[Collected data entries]
▼
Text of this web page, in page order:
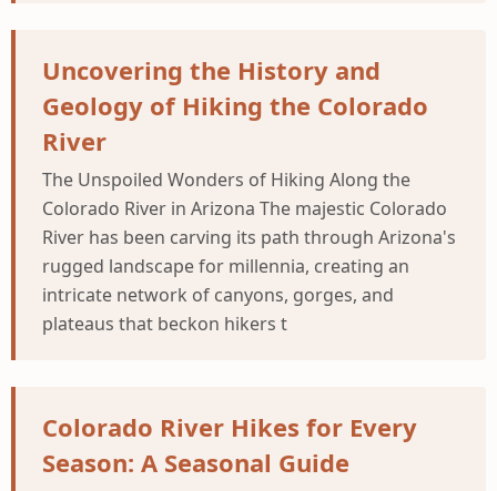
Uncovering the History and
Geology of Hiking the Colorado
River
The Unspoiled Wonders of Hiking Along the
Colorado River in Arizona The majestic Colorado
River has been carving its path through Arizona's
rugged landscape for millennia, creating an
intricate network of canyons, gorges, and
plateaus that beckon hikers t
Colorado River Hikes for Every
Season: A Seasonal Guide
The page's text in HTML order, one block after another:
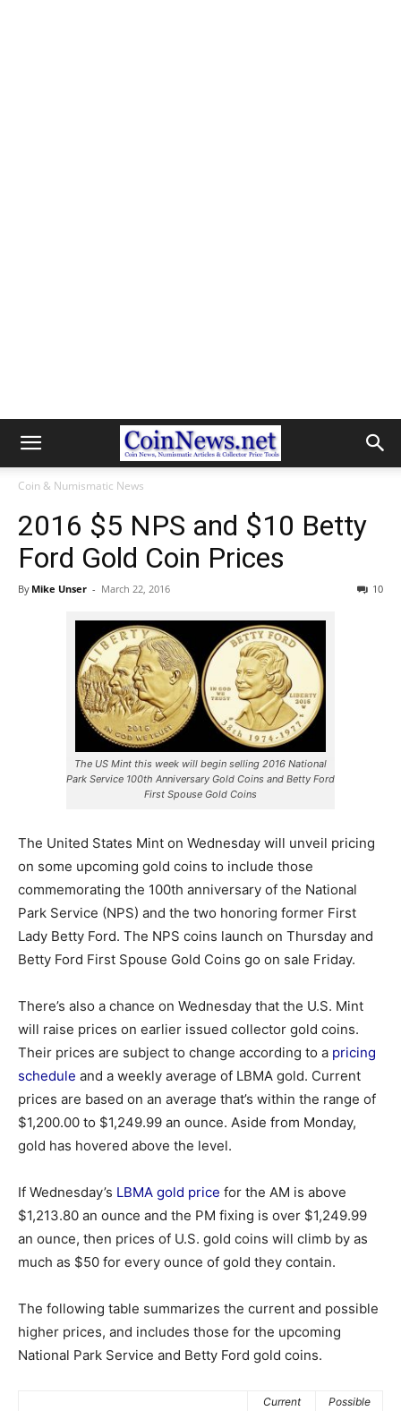
Coin & Numismatic News
2016 $5 NPS and $10 Betty
Ford Gold Coin Prices
By Mike Unser - March 22, 2016 10
The US Mint this week will begin selling 2016 National
Park Service 100th Anniversary Gold Coins and Betty Ford
First Spouse Gold Coins
The United States Mint on Wednesday will unveil pricing
on some upcoming gold coins to include those
commemorating the 100th anniversary of the National
Park Service (NPS) and the two honoring former First
Lady Betty Ford. The NPS coins launch on Thursday and
Betty Ford First Spouse Gold Coins go on sale Friday.
There’s also a chance on Wednesday that the U.S. Mint
will raise prices on earlier issued collector gold coins.
Their prices are subject to change according to a pricing
schedule and a weekly average of LBMA gold. Current
prices are based on an average that’s within the range of
$1,200.00 to $1,249.99 an ounce. Aside from Monday,
gold has hovered above the level.
If Wednesday’s LBMA gold price for the AM is above
$1,213.80 an ounce and the PM fixing is over $1,249.99
an ounce, then prices of U.S. gold coins will climb by as
much as $50 for every ounce of gold they contain.
The following table summarizes the current and possible
higher prices, and includes those for the upcoming
National Park Service and Betty Ford gold coins.
Current
Possible
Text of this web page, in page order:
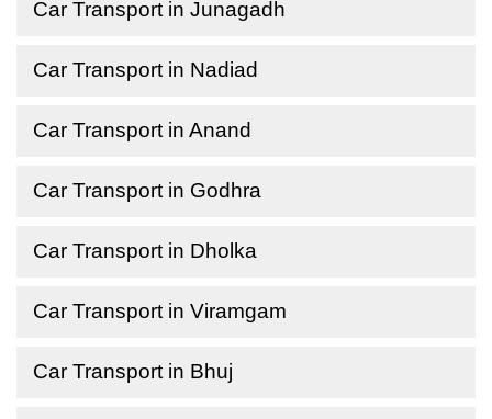
Car Transport in Junagadh
Car Transport in Nadiad
Car Transport in Anand
Car Transport in Godhra
Car Transport in Dholka
Car Transport in Viramgam
Car Transport in Bhuj
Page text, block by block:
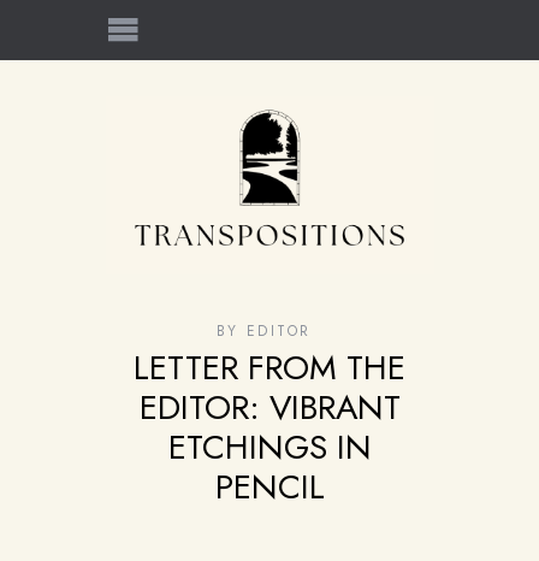
BY EDITOR
LETTER FROM THE
EDITOR: VIBRANT
ETCHINGS IN
PENCIL
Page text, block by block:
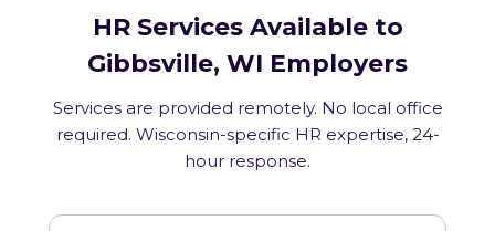
HR Services Available to
Gibbsville, WI Employers
Services are provided remotely. No local office
required. Wisconsin-specific HR expertise, 24-
hour response.
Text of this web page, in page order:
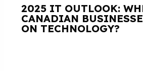
2025 IT OUTLOOK:
CANADIAN
ON TECHNOLOGY?
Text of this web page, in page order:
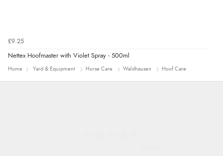
£9.25
Nettex Hoofmaster with Violet Spray - 500ml
Home Yard & Equipment Horse Care Waldhausen Hoof Care
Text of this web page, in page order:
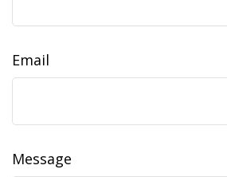
Email
Message
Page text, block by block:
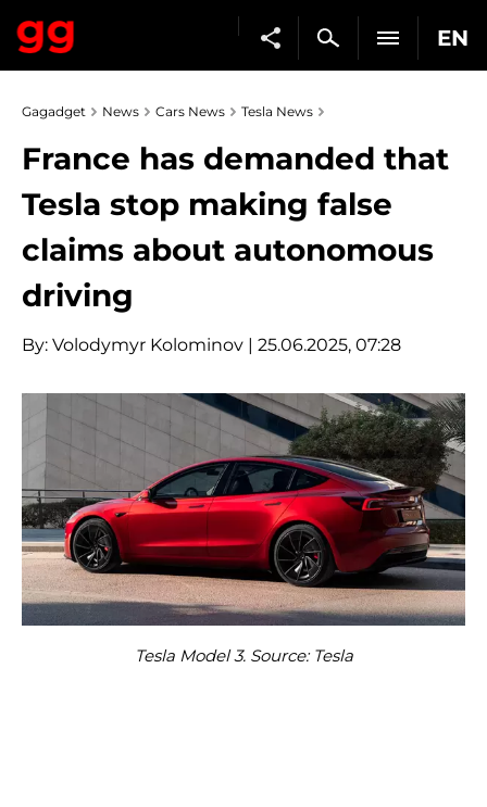
EN
Gagadget News Cars News Tesla News
France has demanded that
Tesla stop making false
claims about autonomous
driving
By: Volodymyr Kolominov | 25.06.2025, 07:28
Tesla Model 3. Source: Tesla
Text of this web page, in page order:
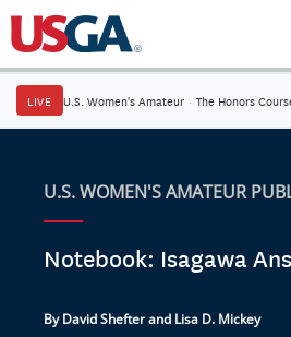
LIVE U.S. Women's Amateur · The Honors
U.S. WOMEN'S AMATEUR
Notebook: Isagawa
By David Shefter and Lisa D. Mickey
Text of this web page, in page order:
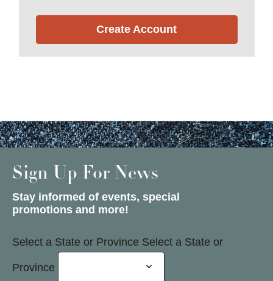
Create Account
Sign Up For News
Stay informed of events, special
promotions and more!
Select a State or Province Select a State or
Province
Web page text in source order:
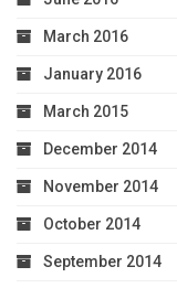
March 2016
January 2016
March 2015
December 2014
November 2014
October 2014
September 2014
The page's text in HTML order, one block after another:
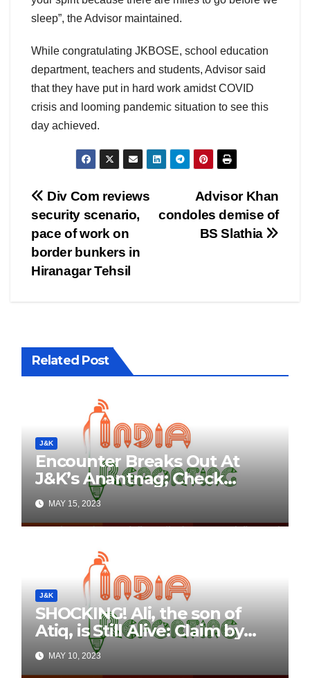
sleep”, the Advisor maintained.
While congratulating JKBOSE, school education
department, teachers and students, Advisor said
that they have put in hard work amidst COVID
crisis and looming pandemic situation to see this
day achieved.
Post
navigation
Advisor Khan
condoles demise of
BS Slathia
Div Com reviews
security scenario,
pace of work on
border bunkers in
Hiranagar Tehsil
Related Post
J&K
Encounter Breaks Out At
J&K’s Anantnag; Check
Details Here
MAY 15, 2023
J&K
SHOCKING! Ali, the son of
Atiq, is Still Alive: Claim by
Threatening Tweets on
Social Media
MAY 10, 2023
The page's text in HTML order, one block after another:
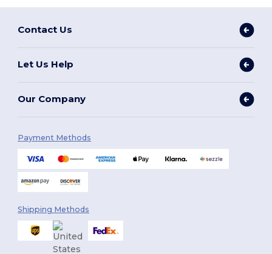
Contact Us
Let Us Help
Our Company
Payment Methods
Shipping Methods
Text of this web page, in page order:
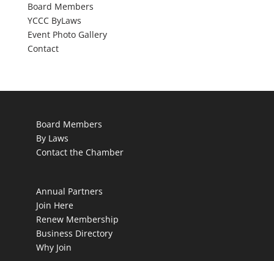
Board Members
YCCC ByLaws
Event Photo Gallery
Contact
Board Members
By Laws
Contact the Chamber
Annual Partners
Join Here
Renew Membership
Business Directory
Why Join
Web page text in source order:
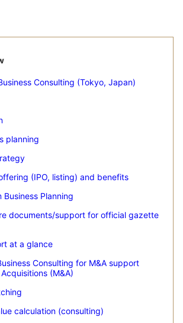
Consulting (Tokyo, Japan)
planning
(IPO, listing) and benefits
Business Planning
documents/support for official gazette
at a glance
Consulting for M&A support
(M&A)
calculation (consulting)
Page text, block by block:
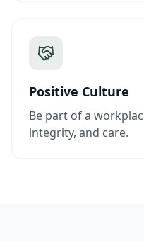
Positive Culture
Be part of a
integrity, and care.
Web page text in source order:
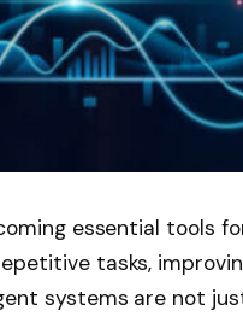
essential tools
tasks,
systems are not
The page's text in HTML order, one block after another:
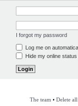
I forgot my password
Log me on
Hide my online
The team • Delete
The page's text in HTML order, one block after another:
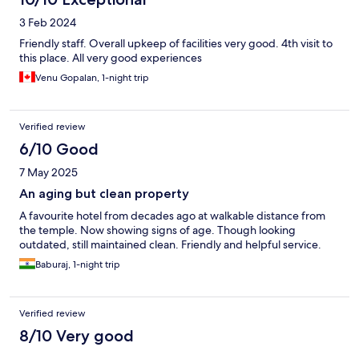
3 Feb 2024
Friendly staff. Overall upkeep of facilities very good. 4th visit to
this place. All very good experiences
Venu Gopalan, 1-night trip
Verified review
6/10 Good
7 May 2025
An aging but clean property
A favourite hotel from decades ago at walkable distance from
the temple. Now showing signs of age. Though looking
outdated, still maintained clean. Friendly and helpful service.
Baburaj, 1-night trip
Verified review
8/10 Very good
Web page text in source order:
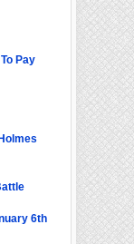
Pay
6th
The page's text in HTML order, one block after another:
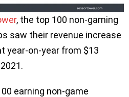
, the top 100 non-gaming
saw their revenue increase
year-on-year from $13
earning non-game
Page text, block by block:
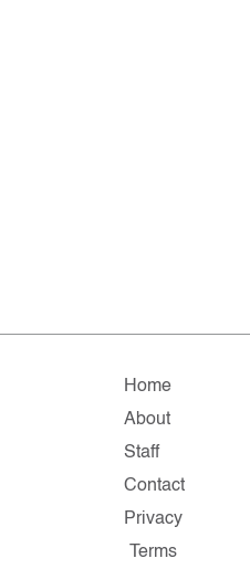
Home
About
Staff
Contact
Privacy
Terms
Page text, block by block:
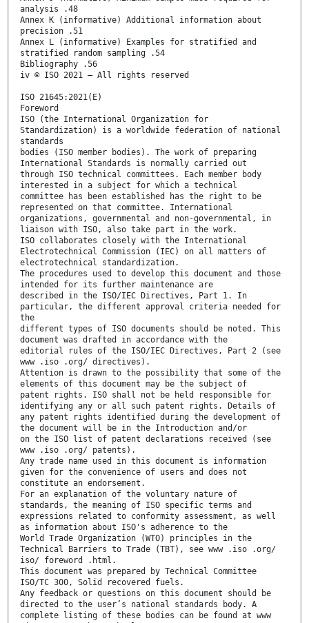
▲
**YOUR OBJECTIVE**
Print the records above verbatim, minus any pictures.

**ANSWER SPACE**
Text of this web page, in page order:
Uncovering the History and
Geology of Hiking the Colorado
River
The Unspoiled Wonders of Hiking Along the
Colorado River in Arizona The majestic Colorado
River has been carving its path through Arizona's
rugged landscape for millennia, creating an
intricate network of canyons, gorges, and
plateaus that beckon hikers t
Colorado River Hikes for Every
Season: A Seasonal Guide
The page's text in HTML order, one block after another:
Coin & Numismatic News
2016 $5 NPS and $10 Betty
Ford Gold Coin Prices
By Mike Unser - March 22, 2016 10
The US Mint this week will begin selling 2016 National
Park Service 100th Anniversary Gold Coins and Betty Ford
First Spouse Gold Coins
The United States Mint on Wednesday will unveil pricing
on some upcoming gold coins to include those
commemorating the 100th anniversary of the National
Park Service (NPS) and the two honoring former First
Lady Betty Ford. The NPS coins launch on Thursday and
Betty Ford First Spouse Gold Coins go on sale Friday.
There’s also a chance on Wednesday that the U.S. Mint
will raise prices on earlier issued collector gold coins.
Their prices are subject to change according to a pricing
schedule and a weekly average of LBMA gold. Current
prices are based on an average that’s within the range of
$1,200.00 to $1,249.99 an ounce. Aside from Monday,
gold has hovered above the level.
If Wednesday’s LBMA gold price for the AM is above
$1,213.80 an ounce and the PM fixing is over $1,249.99
an ounce, then prices of U.S. gold coins will climb by as
much as $50 for every ounce of gold they contain.
The following table summarizes the current and possible
higher prices, and includes those for the upcoming
National Park Service and Betty Ford gold coins.
Current
Possible
Text of this web page, in page order:
Car Transport in Junagadh
Car Transport in Nadiad
Car Transport in Anand
Car Transport in Godhra
Car Transport in Dholka
Car Transport in Viramgam
Car Transport in Bhuj
Page text, block by block:
BY EDITOR
LETTER FROM THE
EDITOR: VIBRANT
ETCHINGS IN
PENCIL
Page text, block by block:
HR Services Available to
Gibbsville, WI Employers
Services are provided remotely. No local office
required. Wisconsin-specific HR expertise, 24-
hour response.
Text of this web page, in page order:
2025 IT OUTLOOK:
CANADIAN
ON TECHNOLOGY?
Text of this web page, in page order:
£9.25
Nettex Hoofmaster with Violet Spray - 500ml
Home Yard & Equipment Horse Care Waldhausen Hoof Care
Text of this web page, in page order:
Email
Message
Page text, block by block:
EN
Gagadget News Cars News Tesla News
France has demanded that
Tesla stop making false
claims about autonomous
driving
By: Volodymyr Kolominov | 25.06.2025, 07:28
Tesla Model 3. Source: Tesla
Text of this web page, in page order:
LIVE U.S. Women's Amateur · The Honors
U.S. WOMEN'S AMATEUR
Notebook: Isagawa
By David Shefter and Lisa D. Mickey
Text of this web page, in page order:
Create Account
Sign Up For News
Stay informed of events, special
promotions and more!
Select a State or Province Select a State or
Province
Web page text in source order:
March 2016
January 2016
March 2015
December 2014
November 2014
October 2014
September 2014
The page's text in HTML order, one block after another:
sleep”, the Advisor maintained.
While congratulating JKBOSE, school education
department, teachers and students, Advisor said
that they have put in hard work amidst COVID
crisis and looming pandemic situation to see this
day achieved.
Post
navigation
Advisor Khan
condoles demise of
BS Slathia
Div Com reviews
security scenario,
pace of work on
border bunkers in
Hiranagar Tehsil
Related Post
J&K
Encounter Breaks Out At
J&K’s Anantnag; Check
Details Here
MAY 15, 2023
J&K
SHOCKING! Ali, the son of
Atiq, is Still Alive: Claim by
Threatening Tweets on
Social Media
MAY 10, 2023
The page's text in HTML order, one block after another:
Contact Us
Let Us Help
Our Company
Payment Methods
Shipping Methods
Text of this web page, in page order:
Board Members
YCCC ByLaws
Event Photo Gallery
Contact
Board Members
By Laws
Contact the Chamber
Annual Partners
Join Here
Renew Membership
Business Directory
Why Join
Web page text in source order:
Consulting (Tokyo, Japan)
planning
(IPO, listing) and benefits
Business Planning
documents/support for official gazette
at a glance
Consulting for M&A support
(M&A)
calculation (consulting)
Page text, block by block:
Positive Culture
Be part of a
integrity, and care.
Web page text in source order:
essential tools
tasks,
systems are not
The page's text in HTML order, one block after another:
I forgot my password
Log me on
Hide my online
The team • Delete
The page's text in HTML order, one block after another:
3 Feb 2024
Friendly staff. Overall upkeep of facilities very good. 4th visit to
this place. All very good experiences
Venu Gopalan, 1-night trip
Verified review
6/10 Good
7 May 2025
An aging but clean property
A favourite hotel from decades ago at walkable distance from
the temple. Now showing signs of age. Though looking
outdated, still maintained clean. Friendly and helpful service.
Baburaj, 1-night trip
Verified review
8/10 Very good
Web page text in source order:
Pay
6th
The page's text in HTML order, one block after another:
, the top 100 non-gaming
saw their revenue increase
year-on-year from $13
earning non-game
Page text, block by block:
Home
About
Staff
Contact
Privacy
Terms
Page text, block by block:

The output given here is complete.